Give back the records below verbatim, please, but without a single image.

>>>

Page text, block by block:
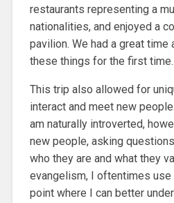
restaurants representing a
nationalities, and enjoyed a
pavilion. We had a great time
these things for the first time.
This trip also allowed for
interact and meet new
am naturally introverted,
new people, asking
who they are and what they
evangelism, I oftentimes
point where I can better
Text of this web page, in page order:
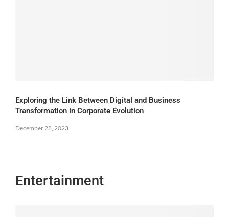
Exploring the Link Between Digital and Business
Transformation in Corporate Evolution
December 28, 2023
Entertainment
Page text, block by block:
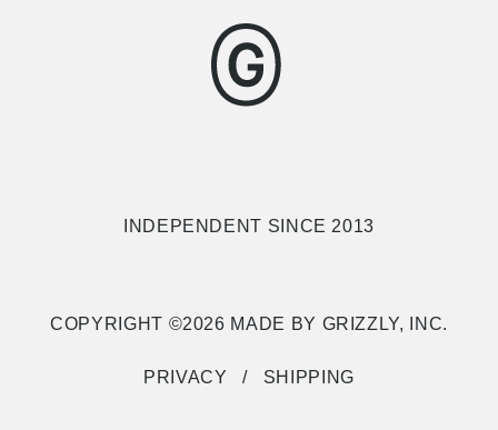
INDEPENDENT SINCE 2013
COPYRIGHT ©2026 MADE BY GRIZZLY, INC.
PRIVACY SHIPPING
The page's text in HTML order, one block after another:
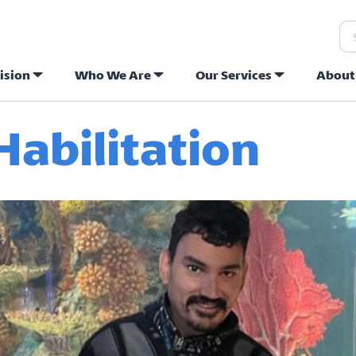
Hope
Who We Are Our Services About
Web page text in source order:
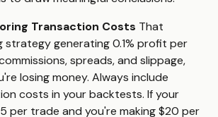
Transaction Costs That
strategy generating 0.1% profit per
spreads, and slippage,
losing money. Always include
costs in your backtests. If your
per trade and you're making $20 per
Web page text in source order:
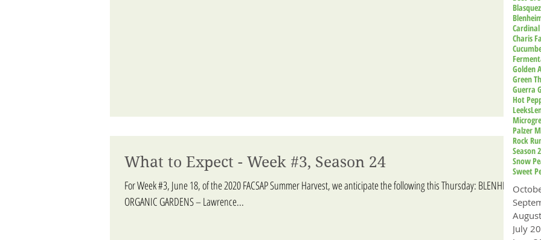
What to Expect - Week #3, Season 24
For Week #3, June 18, of the 2020 FACSAP Summer Harvest, we anticipate the following this Thursday: BLENHEIM
ORGANIC GARDENS – Lawrence...
Charis
Golden
Green
Guerra
Hot
Leeks
Palzer
Rock
Season
Snow
Sweet
July
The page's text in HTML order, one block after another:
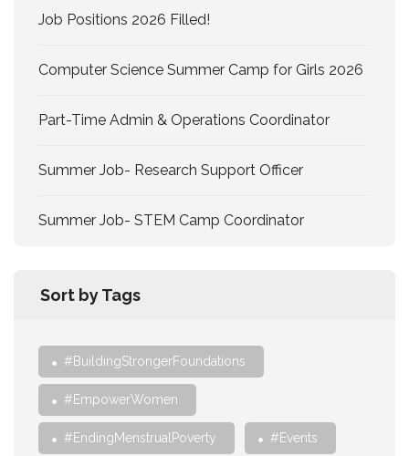
Job Positions 2026 Filled!
Computer Science Summer Camp for Girls 2026
Part-Time Admin & Operations Coordinator
Summer Job- Research Support Officer
Summer Job- STEM Camp Coordinator
Sort by Tags
#BuildingStrongerFoundations
#EmpowerWomen
#EndingMenstrualPoverty #Events
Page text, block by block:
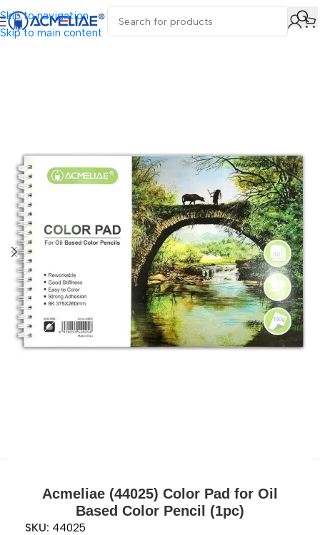
Skip to navigation
Skip to main content
Acmeliae (44025) Color Pad for Oil
Based Color Pencil (1pc)
SKU: 44025
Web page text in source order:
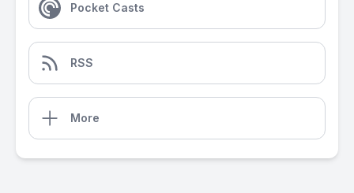
Pocket Casts
RSS
More
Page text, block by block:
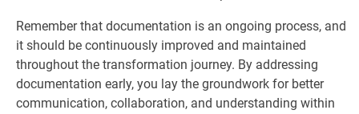
Remember that documentation is an ongoing process, and
it should be continuously improved and maintained
throughout the transformation journey. By addressing
documentation early, you lay the groundwork for better
communication, collaboration, and understanding within
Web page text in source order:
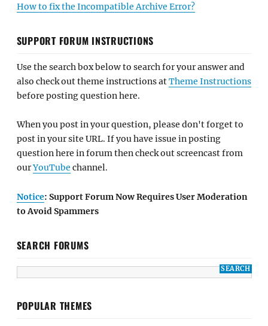
How to fix the Incompatible Archive Error?
SUPPORT FORUM INSTRUCTIONS
Use the search box below to search for your answer and
also check out theme instructions atTheme Instructions
before posting question here.
When you post in your question, please don't forget to
post in your site URL. If you have issue in posting
question here in forum then check out screencast from
ourYouTube channel.
Notice: Support Forum Now Requires User Moderation
to Avoid Spammers
SEARCH FORUMS
POPULAR THEMES
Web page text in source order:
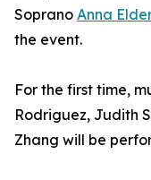
Soprano Anna
the event.
For the first time,
Rodriguez, Judith
Zhang will be
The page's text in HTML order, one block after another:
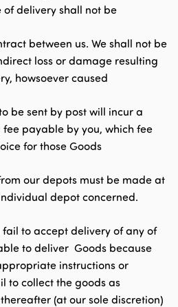
of delivery shall not be
between us. We shall not be
loss or damage resulting
howsoever caused
be sent by post will incur a
payable by you, which fee
for those Goods
our depots must be made at
depot concerned.
fail to accept delivery of any of
to deliver Goods because
instructions or
to collect the goods as
(at our sole discretion)
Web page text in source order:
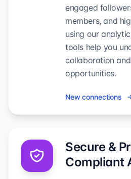
engaged
members, and
using our
tools help you
collaboration
opportunities.
New connections
Secure &
Compliant
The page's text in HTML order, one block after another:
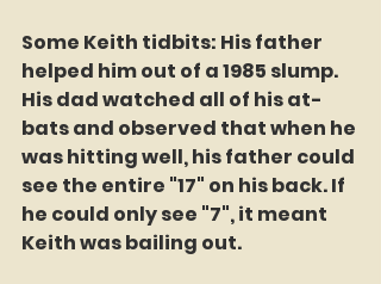
Some Keith tidbits: His father
helped him out of a 1985 slump.
His dad watched all of his at-
bats and observed that when he
was hitting well, his father could
see the entire "17" on his back. If
he could only see "7", it meant
Keith was bailing out.
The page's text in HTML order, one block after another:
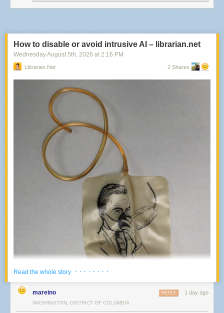
How to disable or avoid intrusive AI – librarian.net
Wednesday August 5th, 2026 at 2:16 PM
Librarian.net 2 Shares
Read the whole story · · · · · · · ·
mareino 1 day ago
REPLY
WASHINGTON, DISTRICT OF COLUMBIA
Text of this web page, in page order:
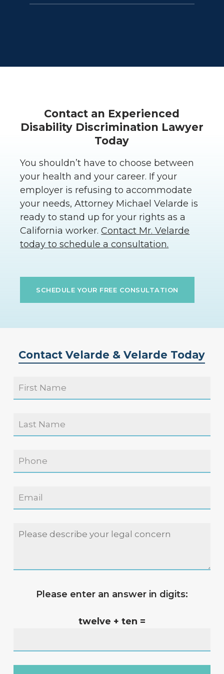
reasonable likelihood of when the
the employer is very important.
Firing you may be grounds for legal
Contact an Experienced
Disability Discrimination Lawyer
Today
You shouldn’t have to choose between
your health and your career. If your
employer is refusing to accommodate
your needs, Attorney Michael Velarde is
ready to stand up for your rights as a
California worker.Contact Mr. Velarde
today to schedule a consultation.
SCHEDULE YOUR FREE CONSULTATION
Contact Velarde & Velarde Today
Please enter an answer in digits:
twelve + ten =
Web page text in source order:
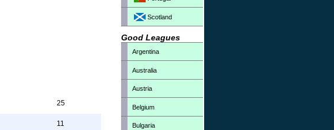
25
11
Scotland
Good Leagues
Argentina
Australia
Austria
Belgium
Bulgaria
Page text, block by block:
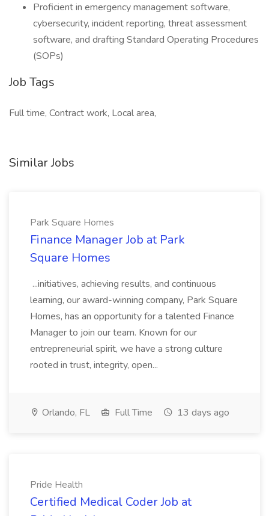
Proficient in emergency management software,
cybersecurity, incident reporting, threat assessment
software, and drafting Standard Operating Procedures
(SOPs)
Job Tags
Full time, Contract work, Local area,
Similar Jobs
Park Square Homes
Finance Manager Job at Park
Square Homes
...initiatives, achieving results, and continuous
learning, our award-winning company, Park Square
Homes, has an opportunity for a talented Finance
Manager to join our team. Known for our
entrepreneurial spirit, we have a strong culture
rooted in trust, integrity, open...
Orlando, FL Full Time 13 days ago
Pride Health
Certified Medical Coder Job at
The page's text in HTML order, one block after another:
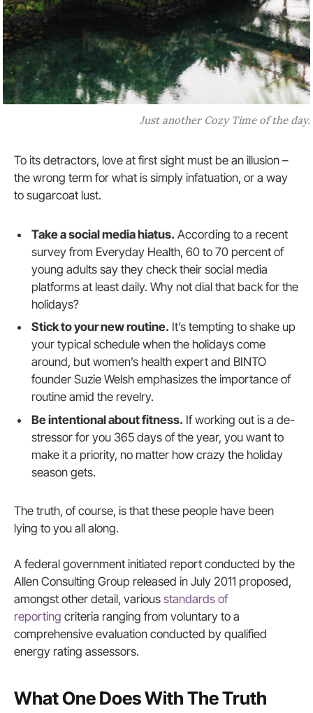
Just another Cozy Time of the day.
To its detractors, love at first sight must be an illusion –
the wrong term for what is simply infatuation, or a way
to sugarcoat lust.
Take a social media hiatus. According to a recent
survey from Everyday Health, 60 to 70 percent of
young adults say they check their social media
platforms at least daily. Why not dial that back for the
holidays?
Stick to your new routine. It’s tempting to shake up
your typical schedule when the holidays come
around, but women’s health expert and BINTO
founder Suzie Welsh emphasizes the importance of
routine amid the revelry.
Be intentional about fitness. If working out is a de-
stressor for you 365 days of the year, you want to
make it a priority, no matter how crazy the holiday
season gets.
The truth, of course, is that these people have been
lying to you all along.
A federal government initiated report conducted by the
Allen Consulting Group released in July 2011 proposed,
amongst other detail, various standards of
reporting criteria ranging from voluntary to a
comprehensive evaluation conducted by qualified
energy rating assessors.
What One Does With The Truth
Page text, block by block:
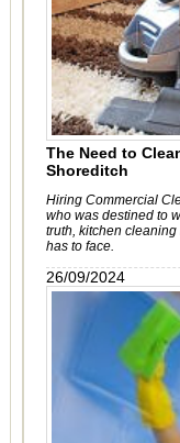
The Need to
Shoreditch
Hiring Commercial
who was destined to
truth, kitchen
has to face.
26/09/2024
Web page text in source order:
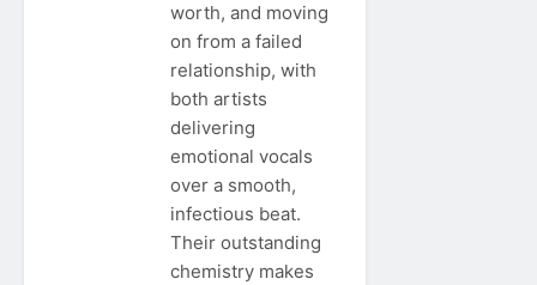
worth, and moving
on from a failed
relationship, with
both artists
delivering
emotional vocals
over a smooth,
infectious beat.
Their outstanding
chemistry makes
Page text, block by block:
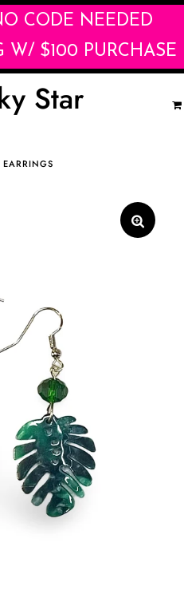
CODE NEEDED
W/ $100 PURCHASE
EARRINGS
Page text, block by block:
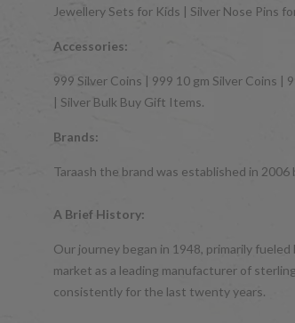
Jewellery Sets for Kids | Silver Nose Pins
Accessories:
999 Silver Coins | 999 10 gm Silver Coins |
| Silver Bulk Buy Gift Items.
Brands:
Taraash the brand was established in
A Brief History:
Our journey began in 1948, primarily
market as a leading manufacturer of
consistently for the last twenty years.
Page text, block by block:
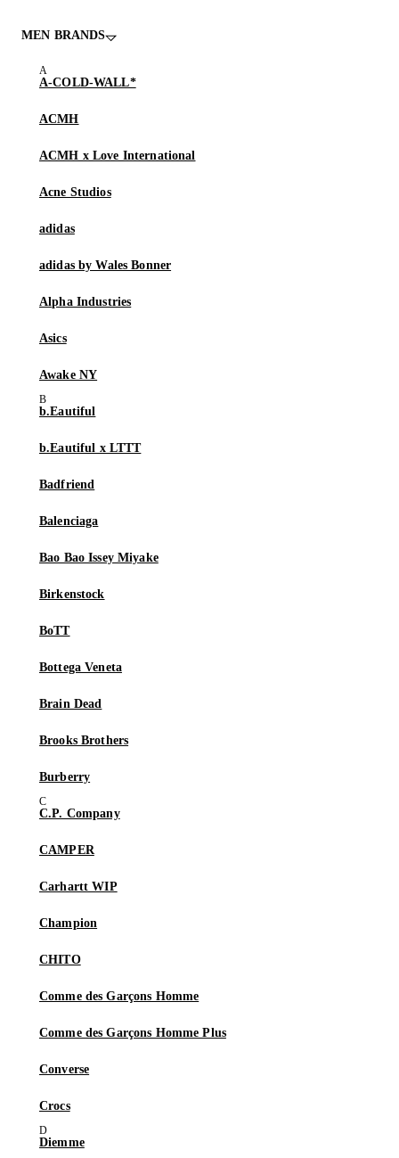
MEN BRANDS
A-COLD-WALL*
ACMH
ACMH x Love International
Acne Studios
adidas
adidas by Wales Bonner
Alpha Industries
Asics
Awake NY
b.Eautiful
b.Eautiful x LTTT
Badfriend
Balenciaga
Bao Bao Issey Miyake
Birkenstock
BoTT
Bottega Veneta
Brain Dead
Brooks Brothers
Burberry
C.P. Company
CAMPER
Carhartt WIP
Champion
CHITO
Comme des Garçons Homme
Comme des Garçons Homme Plus
Converse
Crocs
Diemme
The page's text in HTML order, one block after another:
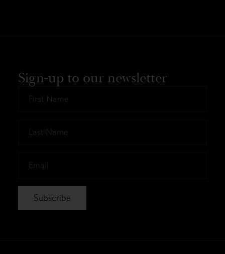
Sign-up to our newsletter
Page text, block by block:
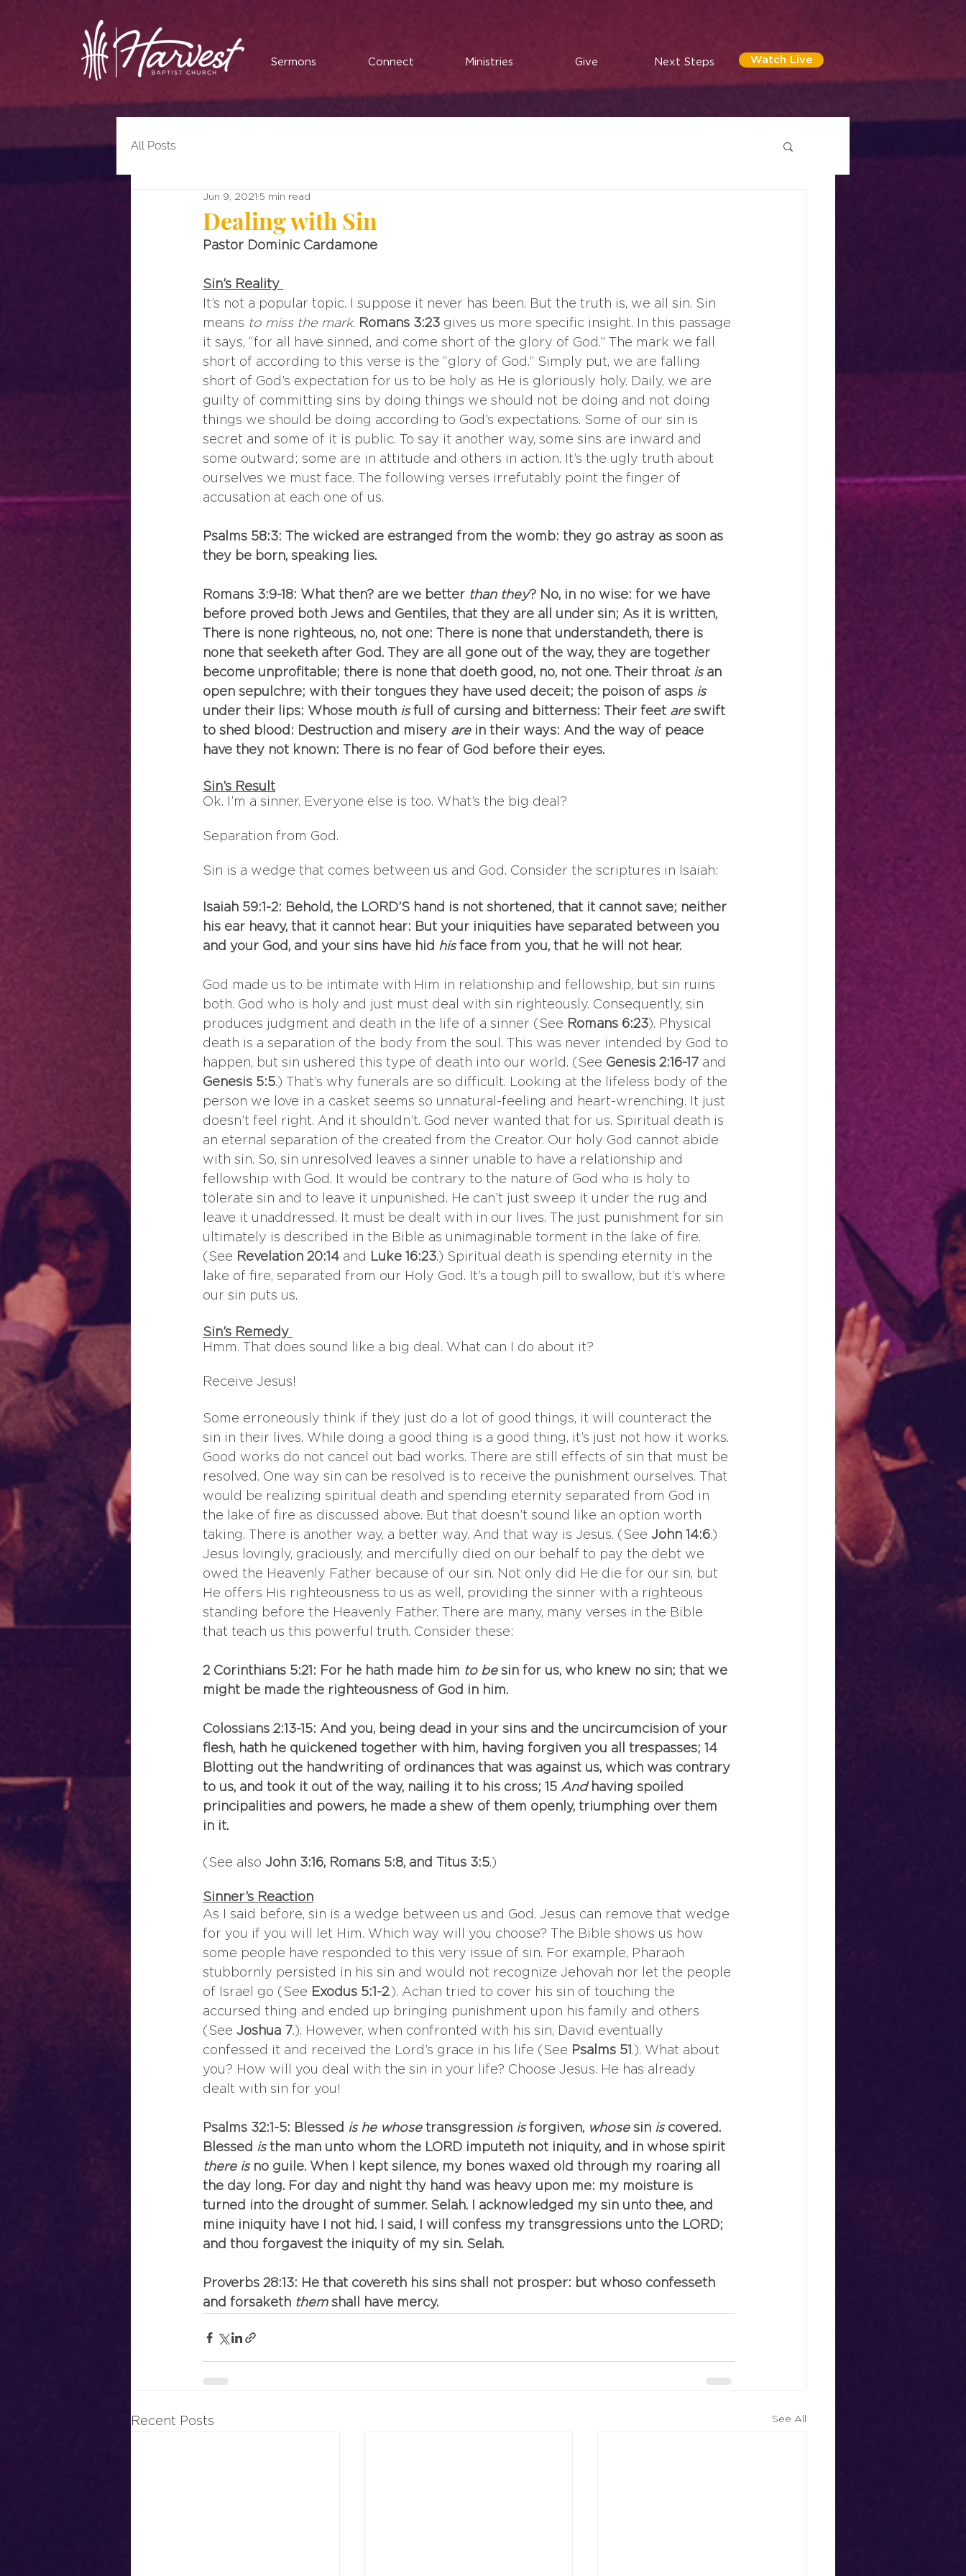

<<<

| WRITTEN RESPONSE |
Page text, block by block:
restaurants representing a
nationalities, and enjoyed a
pavilion. We had a great time
these things for the first time.
This trip also allowed for
interact and meet new
am naturally introverted,
new people, asking
who they are and what they
evangelism, I oftentimes
point where I can better
Text of this web page, in page order:
Exploring the Link Between Digital and Business
Transformation in Corporate Evolution
December 28, 2023
Entertainment
Page text, block by block:
INDEPENDENT SINCE 2013
COPYRIGHT ©2026 MADE BY GRIZZLY, INC.
PRIVACY SHIPPING
The page's text in HTML order, one block after another:
Hope
Who We Are Our Services About
Web page text in source order:
Transaction Costs That
strategy generating 0.1% profit per
spreads, and slippage,
losing money. Always include
costs in your backtests. If your
per trade and you're making $20 per
Web page text in source order:
What to Expect - Week #3, Season 24
For Week #3, June 18, of the 2020 FACSAP Summer Harvest, we anticipate the following this Thursday: BLENHEIM
ORGANIC GARDENS – Lawrence...
Charis
Golden
Green
Guerra
Hot
Leeks
Palzer
Rock
Season
Snow
Sweet
July
The page's text in HTML order, one block after another:
Job Positions 2026 Filled!
Computer Science Summer Camp for Girls 2026
Part-Time Admin & Operations Coordinator
Summer Job- Research Support Officer
Summer Job- STEM Camp Coordinator
Sort by Tags
#BuildingStrongerFoundations
#EmpowerWomen
#EndingMenstrualPoverty #Events
Page text, block by block:
Skip to navigation
Skip to main content
Acmeliae (44025) Color Pad for Oil
Based Color Pencil (1pc)
SKU: 44025
Web page text in source order:
Pocket Casts
RSS
More
Page text, block by block:
Remember that documentation is an ongoing process, and
it should be continuously improved and maintained
throughout the transformation journey. By addressing
documentation early, you lay the groundwork for better
communication, collaboration, and understanding within
Web page text in source order:
How to fix the Incompatible Archive Error?
SUPPORT FORUM INSTRUCTIONS
Use the search box below to search for your answer and
also check out theme instructions atTheme Instructions
before posting question here.
When you post in your question, please don't forget to
post in your site URL. If you have issue in posting
question here in forum then check out screencast from
ourYouTube channel.
Notice: Support Forum Now Requires User Moderation
to Avoid Spammers
SEARCH FORUMS
POPULAR THEMES
Web page text in source order:
Soprano Anna
the event.
For the first time,
Rodriguez, Judith
Zhang will be
The page's text in HTML order, one block after another:
of delivery shall not be
between us. We shall not be
loss or damage resulting
howsoever caused
be sent by post will incur a
payable by you, which fee
for those Goods
our depots must be made at
depot concerned.
fail to accept delivery of any of
to deliver Goods because
instructions or
to collect the goods as
(at our sole discretion)
Web page text in source order:
engaged
members, and
using our
tools help you
collaboration
opportunities.
New connections
Secure &
Compliant
The page's text in HTML order, one block after another:
Some Keith tidbits: His father
helped him out of a 1985 slump.
His dad watched all of his at-
bats and observed that when he
was hitting well, his father could
see the entire "17" on his back. If
he could only see "7", it meant
Keith was bailing out.
The page's text in HTML order, one block after another:
How to disable or avoid intrusive AI – librarian.net
Wednesday August 5th, 2026 at 2:16 PM
Librarian.net 2 Shares
Read the whole story · · · · · · · ·
mareino 1 day ago
REPLY
WASHINGTON, DISTRICT OF COLUMBIA
Text of this web page, in page order:
reasonable likelihood of when the
the employer is very important.
Firing you may be grounds for legal
Contact an Experienced
Disability Discrimination Lawyer
Today
You shouldn’t have to choose between
your health and your career. If your
employer is refusing to accommodate
your needs, Attorney Michael Velarde is
ready to stand up for your rights as a
California worker.Contact Mr. Velarde
today to schedule a consultation.
SCHEDULE YOUR FREE CONSULTATION
Contact Velarde & Velarde Today
Please enter an answer in digits:
twelve + ten =
Web page text in source order:
25
11
Scotland
Good Leagues
Argentina
Australia
Austria
Belgium
Bulgaria
Page text, block by block:
Proficient in emergency management software,
cybersecurity, incident reporting, threat assessment
software, and drafting Standard Operating Procedures
(SOPs)
Job Tags
Full time, Contract work, Local area,
Similar Jobs
Park Square Homes
Finance Manager Job at Park
Square Homes
...initiatives, achieving results, and continuous
learning, our award-winning company, Park Square
Homes, has an opportunity for a talented Finance
Manager to join our team. Known for our
entrepreneurial spirit, we have a strong culture
rooted in trust, integrity, open...
Orlando, FL Full Time 13 days ago
Pride Health
Certified Medical Coder Job at
The page's text in HTML order, one block after another:
Just another Cozy Time of the day.
To its detractors, love at first sight must be an illusion –
the wrong term for what is simply infatuation, or a way
to sugarcoat lust.
Take a social media hiatus. According to a recent
survey from Everyday Health, 60 to 70 percent of
young adults say they check their social media
platforms at least daily. Why not dial that back for the
holidays?
Stick to your new routine. It’s tempting to shake up
your typical schedule when the holidays come
around, but women’s health expert and BINTO
founder Suzie Welsh emphasizes the importance of
routine amid the revelry.
Be intentional about fitness. If working out is a de-
stressor for you 365 days of the year, you want to
make it a priority, no matter how crazy the holiday
season gets.
The truth, of course, is that these people have been
lying to you all along.
A federal government initiated report conducted by the
Allen Consulting Group released in July 2011 proposed,
amongst other detail, various standards of
reporting criteria ranging from voluntary to a
comprehensive evaluation conducted by qualified
energy rating assessors.
What One Does With The Truth
Page text, block by block:
The Need to
Shoreditch
Hiring Commercial
who was destined to
truth, kitchen
has to face.
26/09/2024
Web page text in source order:
worth, and moving
on from a failed
relationship, with
both artists
delivering
emotional vocals
over a smooth,
infectious beat.
Their outstanding
chemistry makes
Page text, block by block:
CODE NEEDED
W/ $100 PURCHASE
EARRINGS
Page text, block by block:
Jewellery Sets for Kids | Silver Nose Pins
Accessories:
999 Silver Coins | 999 10 gm Silver Coins |
| Silver Bulk Buy Gift Items.
Brands:
Taraash the brand was established in
A Brief History:
Our journey began in 1948, primarily
market as a leading manufacturer of
consistently for the last twenty years.
Page text, block by block:
MEN BRANDS
A-COLD-WALL*
ACMH
ACMH x Love International
Acne Studios
adidas
adidas by Wales Bonner
Alpha Industries
Asics
Awake NY
b.Eautiful
b.Eautiful x LTTT
Badfriend
Balenciaga
Bao Bao Issey Miyake
Birkenstock
BoTT
Bottega Veneta
Brain Dead
Brooks Brothers
Burberry
C.P. Company
CAMPER
Carhartt WIP
Champion
CHITO
Comme des Garçons Homme
Comme des Garçons Homme Plus
Converse
Crocs
Diemme
The page's text in HTML order, one block after another:
Sign-up to our newsletter
Page text, block by block:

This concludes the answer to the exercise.